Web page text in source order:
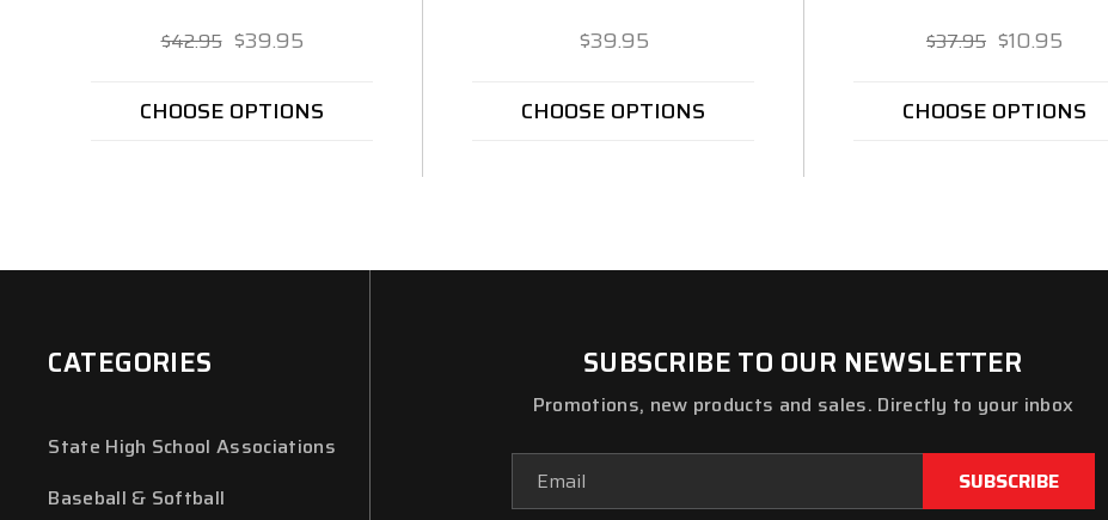
$42.95 $39.95
CHOOSE OPTIONS
$39.95
CHOOSE OPTIONS
$37.95 $10.95
CHOOSE OPTIONS
CATEGORIES
State High School Associations
Baseball & Softball
SUBSCRIBE TO OUR NEWSLETTER
Promotions, new products and sales. Directly to your inbox
Address
....
Keeping the pictures out, output the records from above exactly and completely.

Web page text in source order:
$42.95 $39.95
CHOOSE OPTIONS
$39.95
CHOOSE OPTIONS
$37.95 $10.95
CHOOSE OPTIONS
CATEGORIES
State High School Associations
Baseball & Softball
SUBSCRIBE TO OUR NEWSLETTER
Promotions, new products and sales. Directly to your inbox
Address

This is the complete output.